### [About this task]
In the material below, some lines carry "length". Copy each such line.
(Stored data begins)
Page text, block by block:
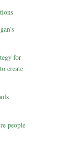
for
create
people
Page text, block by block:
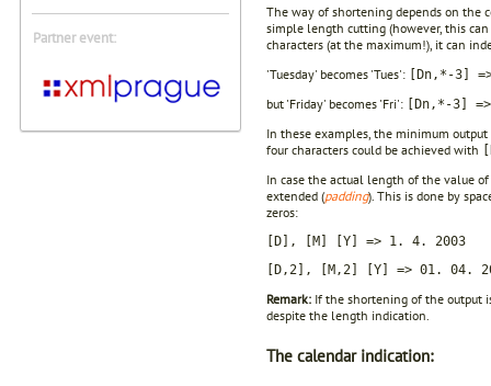
Partner event:
The way of shortening depends on the
simple length cutting (however, this
characters (at the maximum!), it can
'Tuesday' becomes 'Tues':
[Dn,*-3]
but 'Friday' becomes 'Fri': [Dn,*-3]
In these examples, the minimum
four characters could be achieved with
In case the actual length of the value
extended (padding). This is done by
zeros:
[D], [M] [Y] => 1. 4. 2003
[D,2], [M,2] [Y] => 01. 04.
Remark: If the shortening of the output
despite the length indication.
The calendar indication:
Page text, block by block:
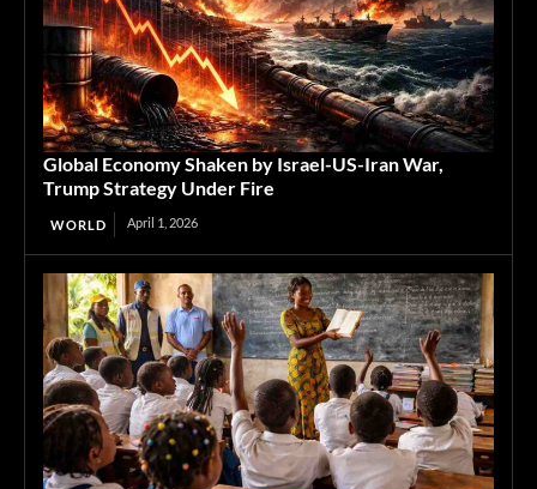
Global Economy Shaken by Israel-US-Iran War,
Trump Strategy Under Fire
WORLD April 1, 2026
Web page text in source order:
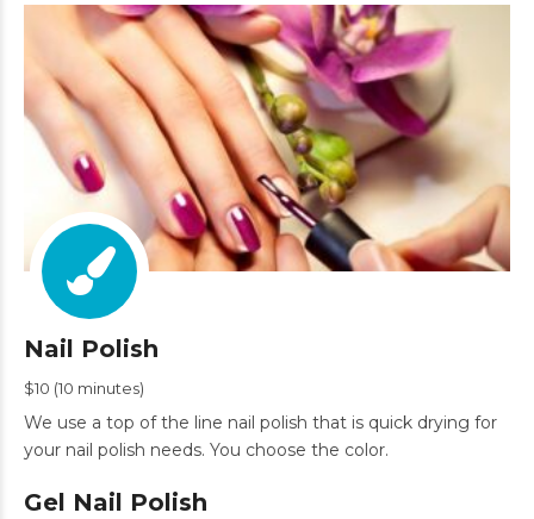
Nail Polish
$10 (10 minutes)
We use a top of the line nail polish that is quick drying for
your nail polish needs. You choose the color.
Gel Nail Polish
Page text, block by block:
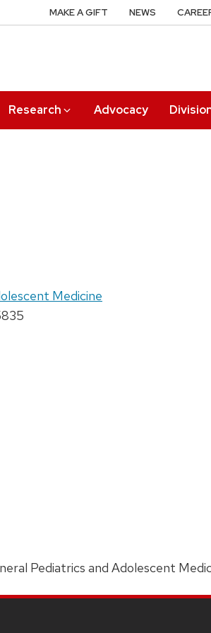
Research Advocacy
MAKE A GIFT NEWS
Medicine
Pediatrics and Adolescent
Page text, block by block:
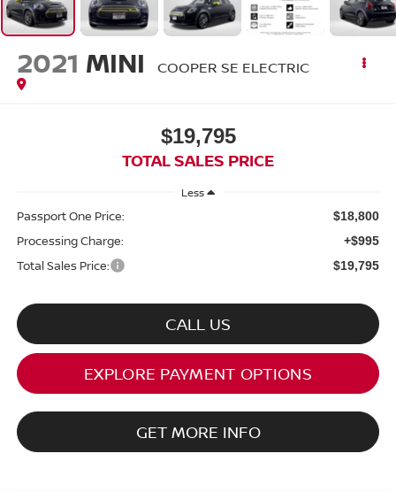
2021 MINI COOPER SE ELECTRIC
$19,795
TOTAL SALES PRICE
Less
Passport One Price: $18,800
Processing Charge: +$995
Total Sales Price: $19,795
CALL US
EXPLORE PAYMENT OPTIONS
GET MORE INFO
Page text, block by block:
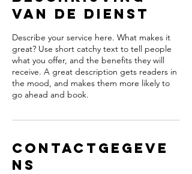
van de dienst
Describe your service here. What makes it
great? Use short catchy text to tell people
what you offer, and the benefits they will
receive. A great description gets readers in
the mood, and makes them more likely to
go ahead and book.
Contactgegeve
ns
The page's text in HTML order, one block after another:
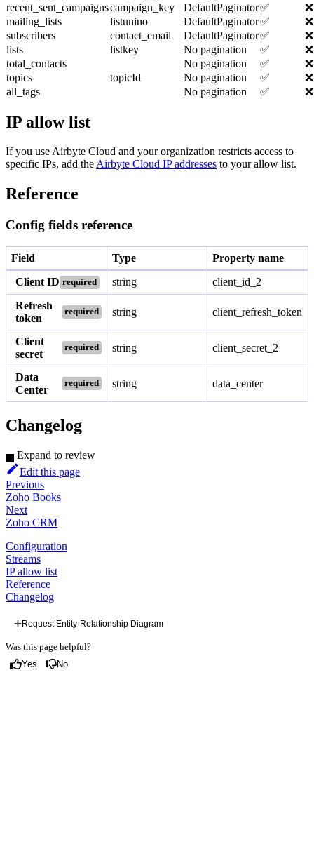
recent_sent_campaignscampaign_key DefaultPaginator✅
❌
mailing_lists
listunino DefaultPaginator✅
❌
subscribers
contact_email DefaultPaginator✅
❌
lists
listkey No pagination ✅
❌
total_contacts
No pagination ✅
❌
topics
topicId No pagination ✅
❌
all_tags
No pagination ✅ ❌
IP allow list
If you use Airbyte Cloud and your organization restricts access to
specific IPs, add theAirbyte Cloud IP addresses to your allow list.
Reference
Config fields reference
Field Type Property name
Client ID required string
client_id_2
Refresh
token
required string client_refresh_token
Client
secret
required string client_secret_2
Data
Center
required string data_center
Changelog
Expand to review
Edit this page
Previous
Zoho Books
Next
Zoho CRM
Configuration
Streams
IP allow list
Reference
Changelog
Request Entity-Relationship Diagram
Was this page helpful?
Yes No
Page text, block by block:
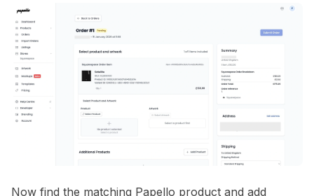
Now find the matching Papello product and add
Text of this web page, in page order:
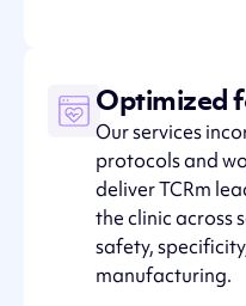
Optimized
Our services
protocols and
deliver TCRm
the clinic across
safety,
manufacturing.
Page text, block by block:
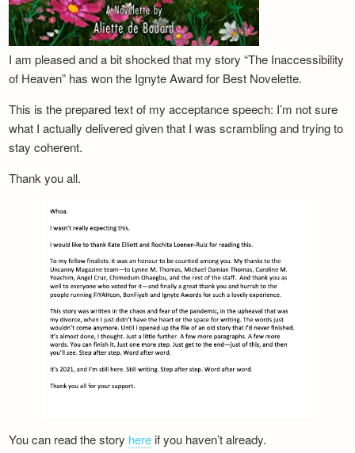
I am pleased and a bit shocked that my story “The Inaccessibility
of Heaven” has won the Ignyte Award for Best Novelette.
This is the prepared text of my acceptance speech: I’m not sure
what I actually delivered given that I was scrambling and trying to
stay coherent.
Thank you all.
You can read the story here if you haven’t already.
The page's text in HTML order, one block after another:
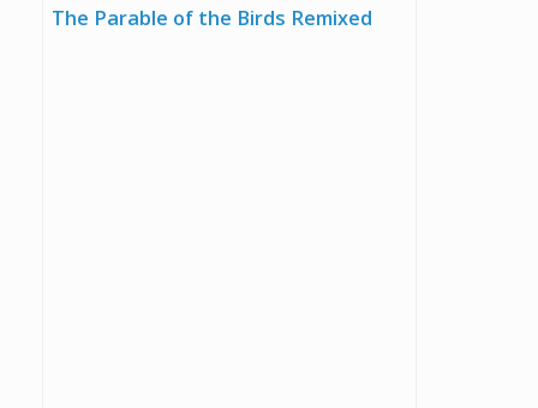
The Parable of the Birds Remixed
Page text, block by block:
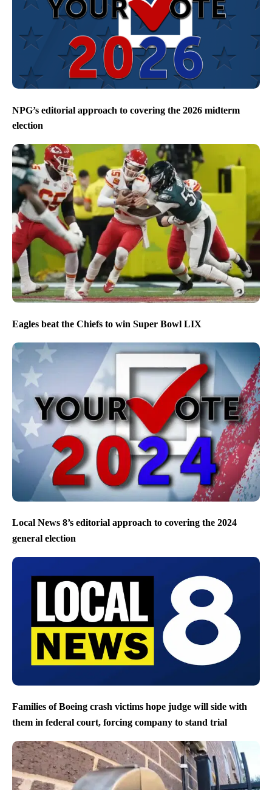
NPG’s editorial approach to covering the 2026 midterm
election
Eagles beat the Chiefs to win Super Bowl LIX
Local News 8’s editorial approach to covering the 2024
general election
Families of Boeing crash victims hope judge will side with
them in federal court, forcing company to stand trial
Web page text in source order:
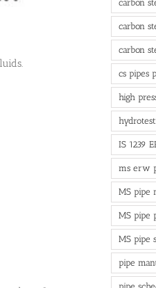
carbon
carbon
carbon
cs pipes
high
IS 1239
ms erw
MS pipe
MS pipe
MS pipe
pipe
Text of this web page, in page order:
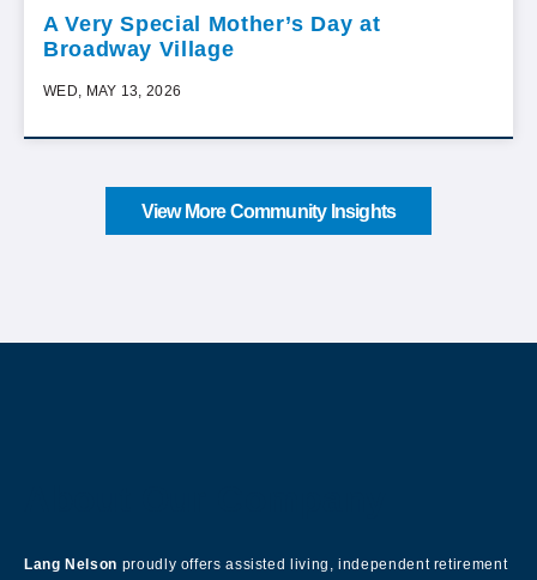
A Very Special Mother’s Day at
Broadway Village
WED, MAY 13, 2026
View More Community Insights
Lang Nelson proudly offers assisted living, independent retirement
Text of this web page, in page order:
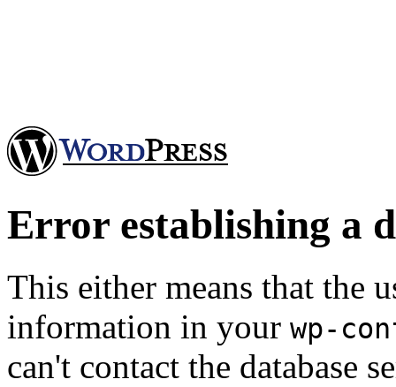
Error establishing a
This either means that the
information in your wp-
can't contact the database
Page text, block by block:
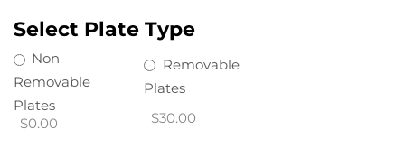
Select Plate Type
Non
Removable
Plates
$0.00
Removable
Plates
$30.00
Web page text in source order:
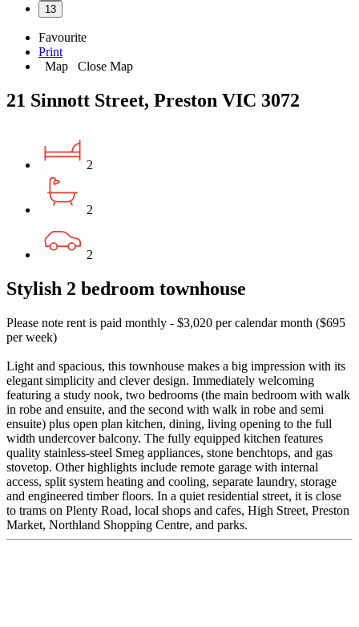
13
Favourite
Print
Map
Close Map
21 Sinnott Street, Preston VIC 3072
2
2
2
Stylish 2 bedroom townhouse
Please note rent is paid monthly - $3,020 per calendar month ($695
per week)
Light and spacious, this townhouse makes a big impression with its
elegant simplicity and clever design. Immediately welcoming
featuring a study nook, two bedrooms (the main bedroom with walk
in robe and ensuite, and the second with walk in robe and semi
ensuite) plus open plan kitchen, dining, living opening to the full
width undercover balcony. The fully equipped kitchen features
quality stainless-steel Smeg appliances, stone benchtops, and gas
stovetop. Other highlights include remote garage with internal
access, split system heating and cooling, separate laundry, storage
and engineered timber floors. In a quiet residential street, it is close
to trams on Plenty Road, local shops and cafes, High Street, Preston
Market, Northland Shopping Centre, and parks.
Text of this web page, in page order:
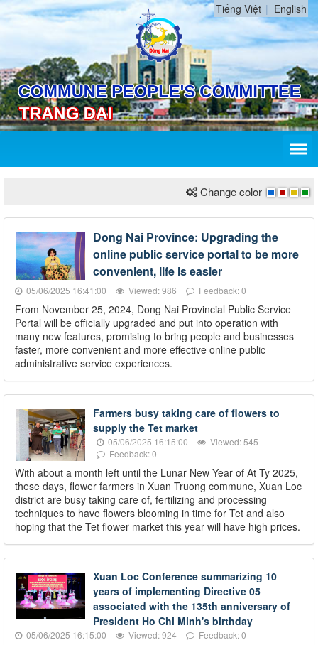
Tiếng Việt English
Change color
Dong Nai Province: Upgrading the
online public service portal to be more
convenient, life is easier
05/06/2025 16:41:00 Viewed: 986 Feedback: 0
From November 25, 2024, Dong Nai Provincial Public Service
Portal will be officially upgraded and put into operation with
many new features, promising to bring people and businesses
faster, more convenient and more effective online public
administrative service experiences.
Farmers busy taking care of flowers to
supply the Tet market
05/06/2025 16:15:00
Viewed: 545
Feedback: 0
With about a month left until the Lunar New Year of At Ty 2025,
these days, flower farmers in Xuan Truong commune, Xuan Loc
district are busy taking care of, fertilizing and processing
techniques to have flowers blooming in time for Tet and also
hoping that the Tet flower market this year will have high prices.
Xuan Loc Conference summarizing 10
years of implementing Directive 05
associated with the 135th anniversary of
President Ho Chi Minh's birthday
05/06/2025 16:15:00 Viewed: 924 Feedback: 0
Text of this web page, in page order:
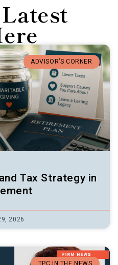
ADVISOR’S CORNER
Tax Strategy in
2026
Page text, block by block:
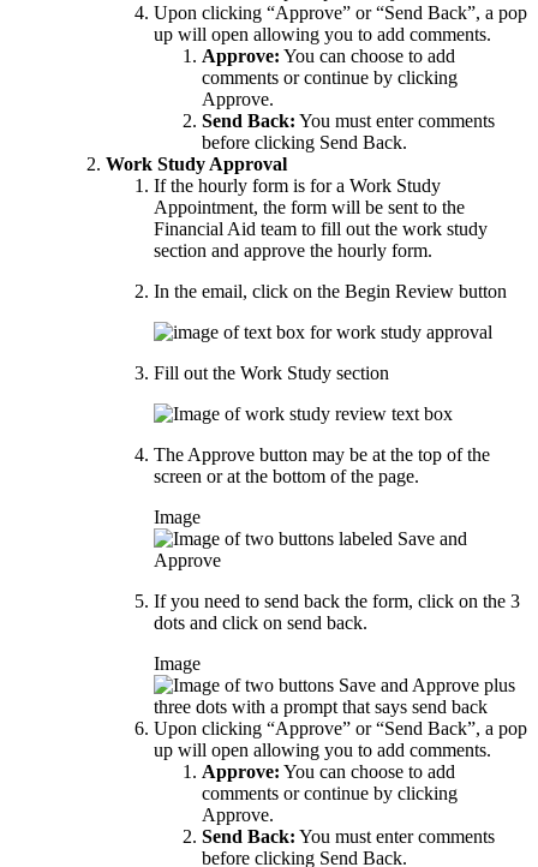
Upon clicking “Approve” or “Send Back”, a pop
up will open allowing you to add comments.
Approve: You can choose to add
comments or continue by clicking
Approve.
Send Back: You must enter comments
before clicking Send Back.
Work Study Approval
If the hourly form is for a Work Study
Appointment, the form will be sent to the
Financial Aid team to fill out the work study
section and approve the hourly form.
In the email, click on the Begin Review button
Fill out the Work Study section
The Approve button may be at the top of the
screen or at the bottom of the page.
Image
If you need to send back the form, click on the 3
dots and click on send back.
Image
Upon clicking “Approve” or “Send Back”, a pop
up will open allowing you to add comments.
Approve: You can choose to add
comments or continue by clicking
Approve.
Send Back: You must enter comments
before clicking Send Back.
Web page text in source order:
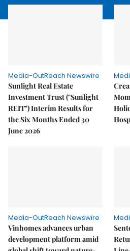
Media-OutReach Newswire
Sunlight Real Estate
Investment Trust ("Sunlight
REIT") Interim Results for
the Six Months Ended 30
June 2026
Media-OutReach Newswire
Vinhomes advances urban
development platform amid
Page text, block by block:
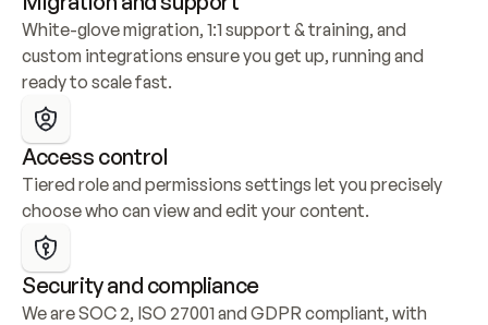
White-glove migration, 1:1 support & training, and
custom integrations ensure you get up, running and
ready to scale fast.
Access control
Tiered role and permissions settings let you precisely
choose who can view and edit your content.
Security and compliance
We are SOC 2, ISO 27001 and GDPR compliant, with
(Stored data ends)
### [Problem solution]
simple length cutting (however, this
In case the actual length of the value
despite the length indication.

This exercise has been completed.